_Required action_
Pictures excluded, output the lines of the data below between the one holding "growth we will see in AI-related earnings." and the one holding "Univest | GroMo | Gullak | Banksathi |", inclusive, exactly as they stand.

Data records

—————

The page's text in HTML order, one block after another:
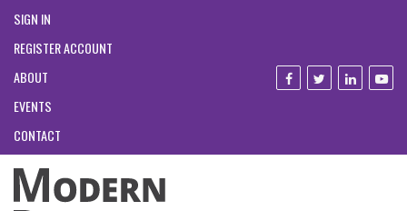
SIGN IN
REGISTER ACCOUNT
ABOUT
EVENTS
CONTACT
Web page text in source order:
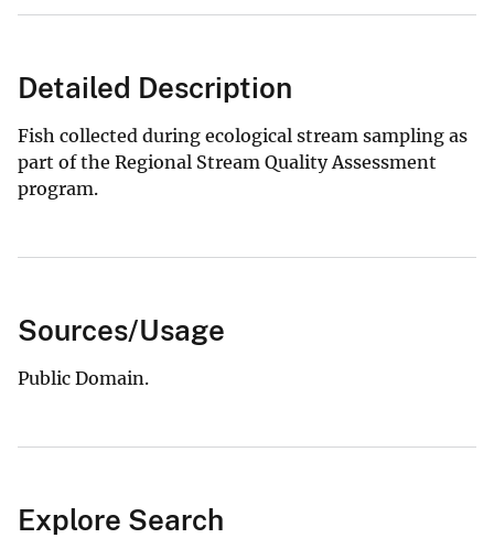
Detailed Description
Fish collected during ecological stream sampling as
part of the Regional Stream Quality Assessment
program.
Sources/Usage
Public Domain.
Explore Search
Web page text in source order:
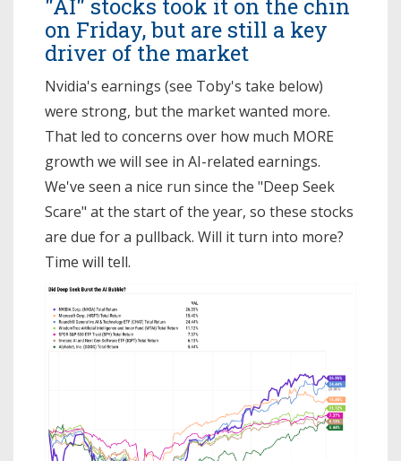
"AI" stocks took it on the chin
on Friday, but are still a key
driver of the market
Nvidia's earnings (see Toby's take below)
were strong, but the market wanted more.
That led to concerns over how much MORE
growth we will see in AI-related earnings.
We've seen a nice run since the "Deep Seek
Scare" at the start of the year, so these stocks
are due for a pullback. Will it turn into more?
Time will tell.
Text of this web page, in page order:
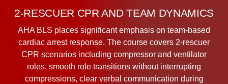
2-RESCUER CPR AND TEAM DYNAMICS
AHA BLS places significant emphasis on team-based
cardiac arrest response. The course covers 2-rescuer
CPR scenarios including compressor and ventilator
roles, smooth role transitions without interrupting
compressions, clear verbal communication during
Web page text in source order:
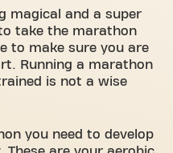
magical and a super
take the marathon
to make sure you are
Running a marathon
is not a wise
you need to develop
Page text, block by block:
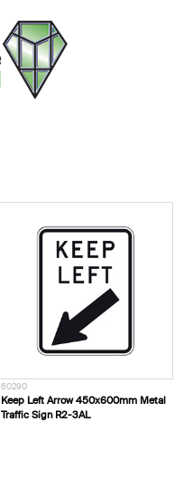
60290
Keep Left Arrow 450x600mm Metal
Traffic Sign R2-3AL
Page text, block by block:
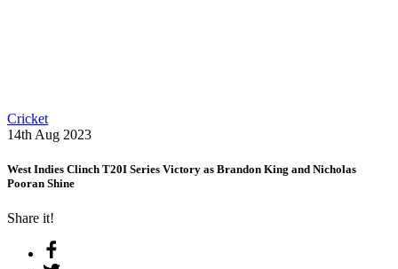
Cricket
14th Aug 2023
West Indies Clinch T20I Series Victory as Brandon King and Nicholas
Pooran Shine
Share it!
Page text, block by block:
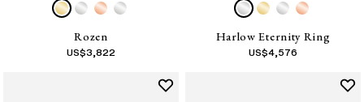
Rozen
US$3,822
Harlow Eternity Ring
US$4,576
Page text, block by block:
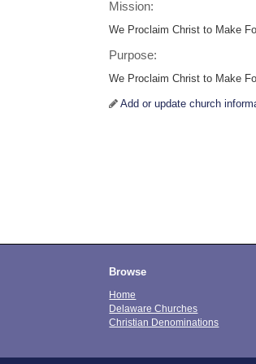
Mission:
We Proclaim Christ to Make
Purpose:
We Proclaim Christ to Make
Add or update church
Browse
Home
Delaware Churches
Christian Denominations
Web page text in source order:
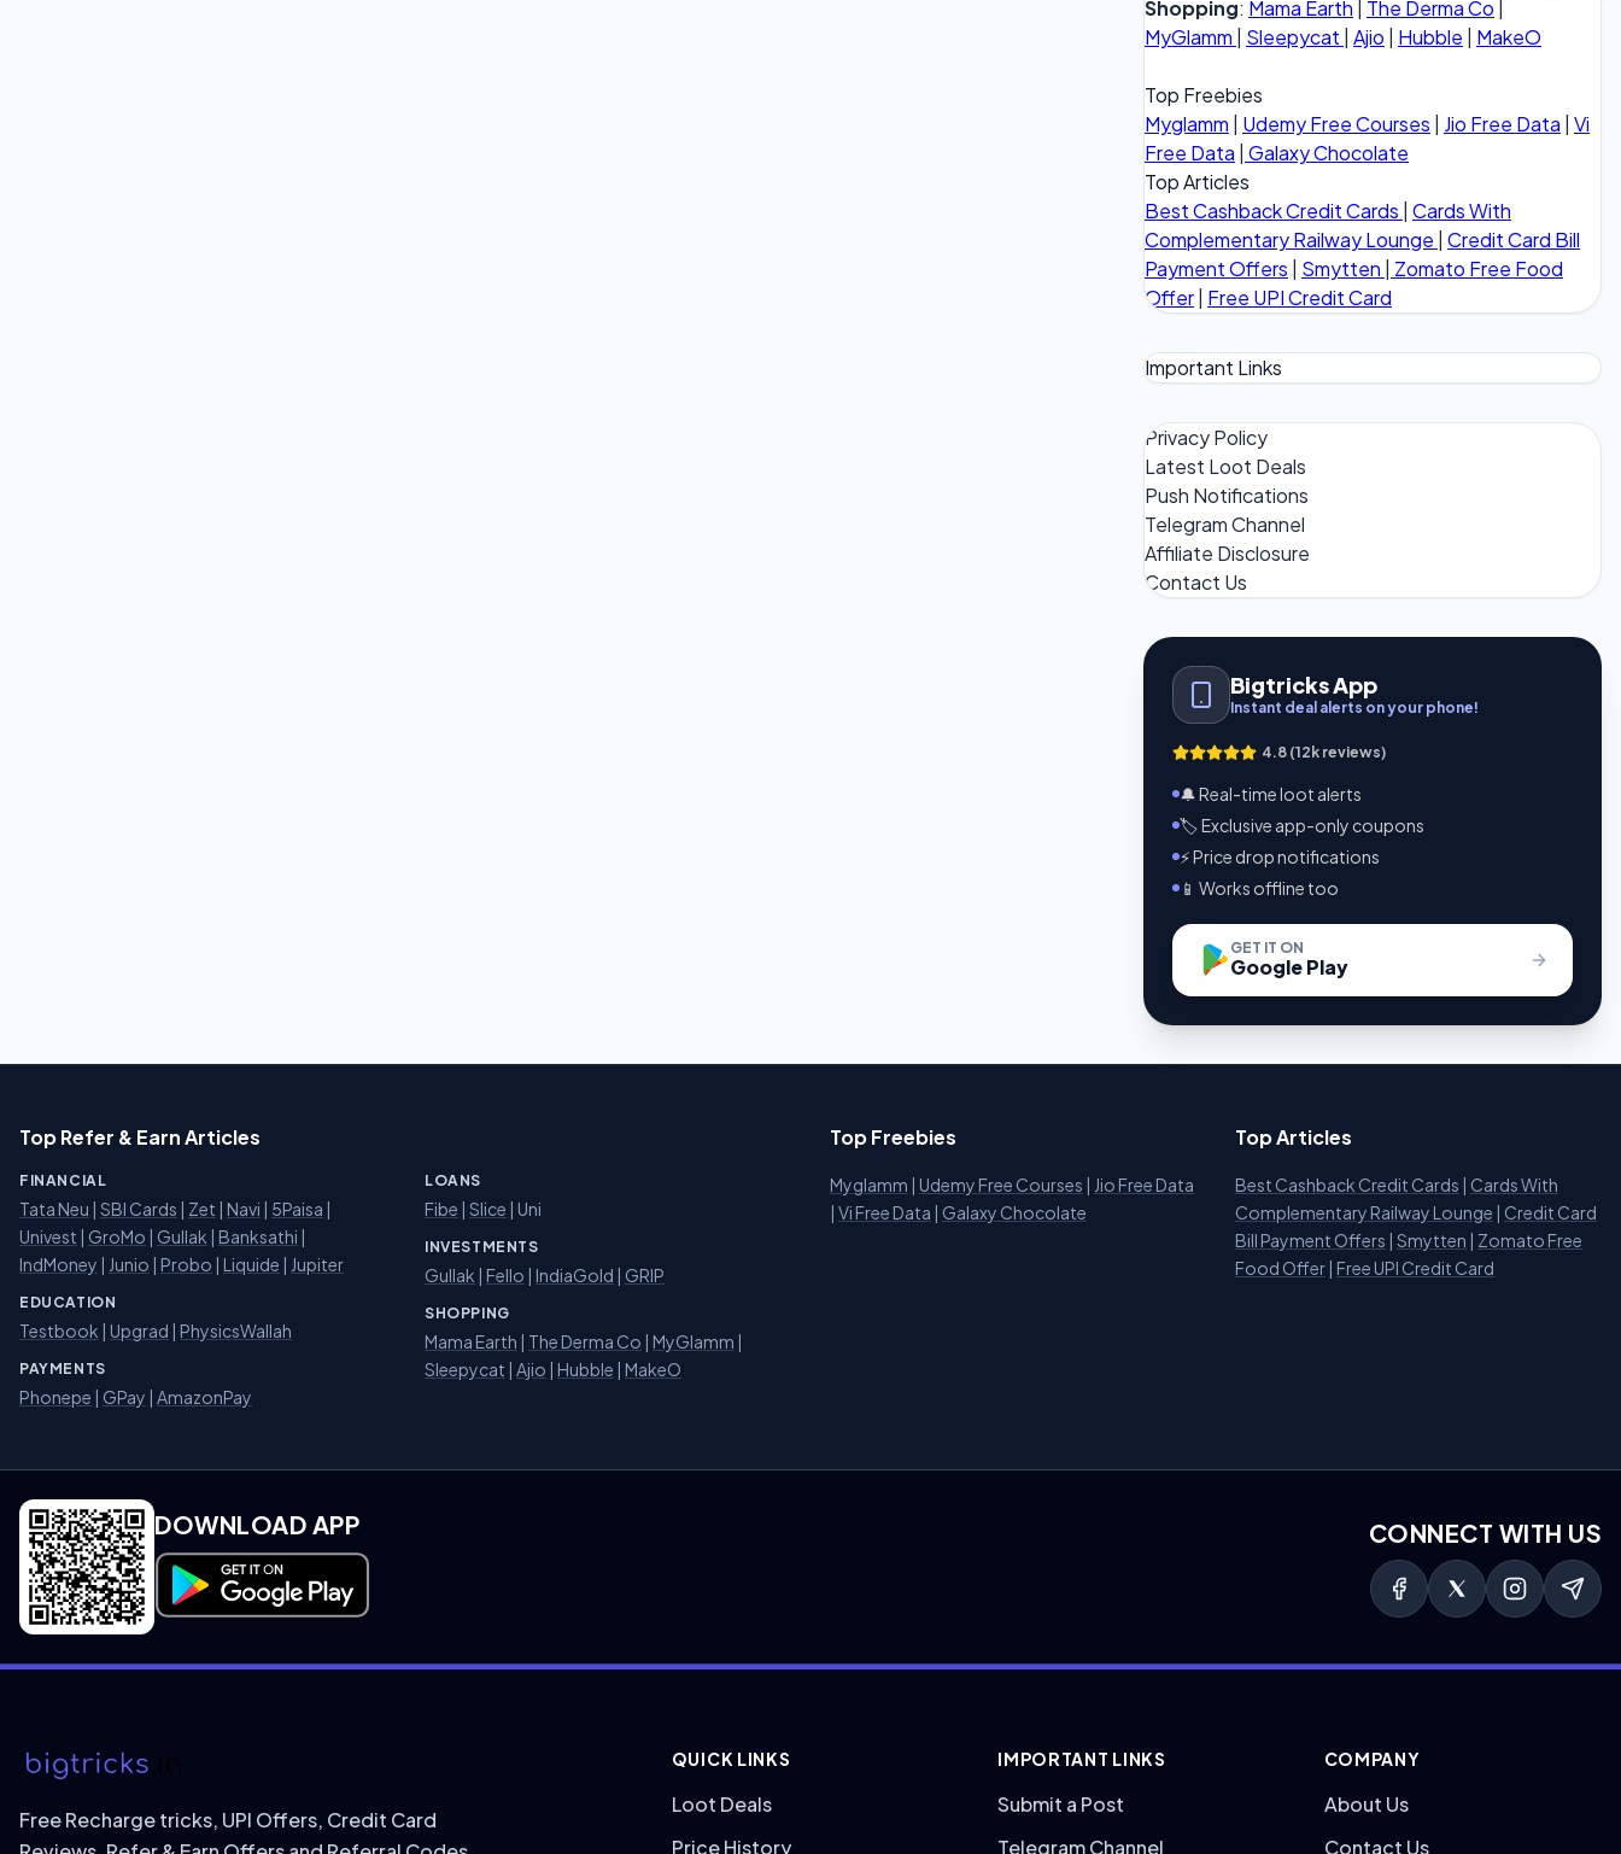
Shopping: Mama Earth | The Derma Co |
MyGlamm | Sleepycat | Ajio | Hubble | MakeO
Top Freebies
Myglamm | Udemy Free Courses | Jio Free Data | Vi
Free Data | Galaxy Chocolate
Top Articles
Best Cashback Credit Cards | Cards With
Complementary Railway Lounge | Credit Card Bill
Payment Offers | Smytten | Zomato Free Food
Offer| Free UPI Credit Card
Important Links
Privacy Policy
Latest Loot Deals
Push Notifications
Telegram Channel
Affiliate Disclosure
Contact Us
Bigtricks App
Instant deal alerts on your phone!
4.8 (12k reviews)
🔔 Real-time loot alerts
🏷️ Exclusive app-only coupons
⚡ Price drop notifications
📱 Works offline too
GET IT ON
Google Play
Top Refer & Earn Articles
FINANCIAL
Tata Neu | SBI Cards | Zet | Navi | 5Paisa |
Univest | GroMo | Gullak | Banksathi |
IndMoney | Junio | Probo | Liquide | Jupiter
EDUCATION
Testbook | Upgrad | PhysicsWallah
PAYMENTS
Phonepe | GPay | AmazonPay
LOANS
Fibe | Slice | Uni
INVESTMENTS
Gullak | Fello | IndiaGold | GRIP
SHOPPING
Mama Earth | The Derma Co | MyGlamm |
Sleepycat | Ajio | Hubble | MakeO
Top Freebies
Myglamm | Udemy Free Courses | Jio Free Data
| Vi Free Data | Galaxy Chocolate
Top Articles
Best Cashback Credit Cards | Cards With
Complementary Railway Lounge | Credit Card
Bill Payment Offers | Smytten | Zomato Free
Food Offer | Free UPI Credit Card
DOWNLOAD APP
Download on Google Play
CONNECT WITH US
Free Recharge tricks, UPI Offers, Credit Card
QUICK LINKS
Loot Deals
Price History
IMPORTANT LINKS
Submit a Post
Telegram Channel
COMPANY
About Us
Contact Us
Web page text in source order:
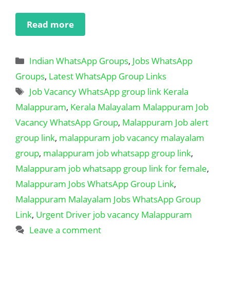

—————

_Reply_
growth we will see in AI-related earnings.
We've seen a nice run since the "Deep Seek
Scare" at the start of the year, so these stocks
are due for a pullback. Will it turn into more?
Time will tell.
Text of this web page, in page order:
2-RESCUER CPR AND TEAM DYNAMICS
AHA BLS places significant emphasis on team-based
cardiac arrest response. The course covers 2-rescuer
CPR scenarios including compressor and ventilator
roles, smooth role transitions without interrupting
compressions, clear verbal communication during
Web page text in source order:
magical and a super
take the marathon
to make sure you are
Running a marathon
is not a wise
you need to develop
Page text, block by block:
60290
Keep Left Arrow 450x600mm Metal
Traffic Sign R2-3AL
Page text, block by block:
Cricket
14th Aug 2023
West Indies Clinch T20I Series Victory as Brandon King and Nicholas
Pooran Shine
Share it!
Page text, block by block:
Rozen
US$3,822
Harlow Eternity Ring
US$4,576
Page text, block by block:
Mission:
We Proclaim Christ to Make
Purpose:
We Proclaim Christ to Make
Add or update church
Browse
Home
Delaware Churches
Christian Denominations
Web page text in source order:
Shopping: Mama Earth | The Derma Co |
MyGlamm | Sleepycat | Ajio | Hubble | MakeO
Top Freebies
Myglamm | Udemy Free Courses | Jio Free Data | Vi
Free Data | Galaxy Chocolate
Top Articles
Best Cashback Credit Cards | Cards With
Complementary Railway Lounge | Credit Card Bill
Payment Offers | Smytten | Zomato Free Food
Offer| Free UPI Credit Card
Important Links
Privacy Policy
Latest Loot Deals
Push Notifications
Telegram Channel
Affiliate Disclosure
Contact Us
Bigtricks App
Instant deal alerts on your phone!
4.8 (12k reviews)
🔔 Real-time loot alerts
🏷️ Exclusive app-only coupons
⚡ Price drop notifications
📱 Works offline too
GET IT ON
Google Play
Top Refer & Earn Articles
FINANCIAL
Tata Neu | SBI Cards | Zet | Navi | 5Paisa |
Univest | GroMo | Gullak | Banksathi |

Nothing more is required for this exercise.